* Record extracts:
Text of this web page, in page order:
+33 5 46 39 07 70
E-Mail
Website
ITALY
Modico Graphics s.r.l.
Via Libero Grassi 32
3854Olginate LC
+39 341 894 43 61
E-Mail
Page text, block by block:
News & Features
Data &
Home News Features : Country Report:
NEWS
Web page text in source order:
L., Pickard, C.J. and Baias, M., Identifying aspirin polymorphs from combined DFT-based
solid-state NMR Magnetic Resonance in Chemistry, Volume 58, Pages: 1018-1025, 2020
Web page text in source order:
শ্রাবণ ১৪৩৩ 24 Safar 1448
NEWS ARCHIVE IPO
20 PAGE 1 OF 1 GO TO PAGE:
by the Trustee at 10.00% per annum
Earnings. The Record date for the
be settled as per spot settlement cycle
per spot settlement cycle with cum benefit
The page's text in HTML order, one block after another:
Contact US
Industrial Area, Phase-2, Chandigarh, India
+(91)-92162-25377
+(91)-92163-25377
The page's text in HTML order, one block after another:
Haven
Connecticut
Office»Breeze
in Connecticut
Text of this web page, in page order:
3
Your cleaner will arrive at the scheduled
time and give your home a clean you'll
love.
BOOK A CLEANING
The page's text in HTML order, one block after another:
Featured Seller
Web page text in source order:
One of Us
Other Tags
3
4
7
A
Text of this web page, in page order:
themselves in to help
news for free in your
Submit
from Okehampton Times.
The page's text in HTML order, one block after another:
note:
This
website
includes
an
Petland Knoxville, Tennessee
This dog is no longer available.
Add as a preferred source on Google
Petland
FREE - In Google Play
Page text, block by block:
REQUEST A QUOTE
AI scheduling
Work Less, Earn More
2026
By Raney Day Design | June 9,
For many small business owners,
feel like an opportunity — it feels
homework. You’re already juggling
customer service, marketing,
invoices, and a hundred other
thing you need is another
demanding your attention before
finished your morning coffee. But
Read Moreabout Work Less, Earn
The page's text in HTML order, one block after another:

* Required work: Restate the listing word for word.

* Result of this exercise:
Text of this web page, in page order:
+33 5 46 39 07 70
E-Mail
Website
ITALY
Modico Graphics s.r.l.
Via Libero Grassi 32
3854Olginate LC
+39 341 894 43 61
E-Mail
Page text, block by block:
News & Features
Data &
Home News Features : Country Report:
NEWS
Web page text in source order:
L., Pickard, C.J. and Baias, M., Identifying aspirin polymorphs from combined DFT-based
solid-state NMR Magnetic Resonance in Chemistry, Volume 58, Pages: 1018-1025, 2020
Web page text in source order:
শ্রাবণ ১৪৩৩ 24 Safar 1448
NEWS ARCHIVE IPO
20 PAGE 1 OF 1 GO TO PAGE:
by the Trustee at 10.00% per annum
Earnings. The Record date for the
be settled as per spot settlement cycle
per spot settlement cycle with cum benefit
The page's text in HTML order, one block after another:
Contact US
Industrial Area, Phase-2, Chandigarh, India
+(91)-92162-25377
+(91)-92163-25377
The page's text in HTML order, one block after another:
Haven
Connecticut
Office»Breeze
in Connecticut
Text of this web page, in page order:
3
Your cleaner will arrive at the scheduled
time and give your home a clean you'll
love.
BOOK A CLEANING
The page's text in HTML order, one block after another:
Featured Seller
Web page text in source order:
One of Us
Other Tags
3
4
7
A
Text of this web page, in page order:
themselves in to help
news for free in your
Submit
from Okehampton Times.
The page's text in HTML order, one block after another:
note:
This
website
includes
an
Petland Knoxville, Tennessee
This dog is no longer available.
Add as a preferred source on Google
Petland
FREE - In Google Play
Page text, block by block:
REQUEST A QUOTE
AI scheduling
Work Less, Earn More
2026
By Raney Day Design | June 9,
For many small business owners,
feel like an opportunity — it feels
homework. You’re already juggling
customer service, marketing,
invoices, and a hundred other
thing you need is another
demanding your attention before
finished your morning coffee. But
Read Moreabout Work Less, Earn
The page's text in HTML order, one block after another:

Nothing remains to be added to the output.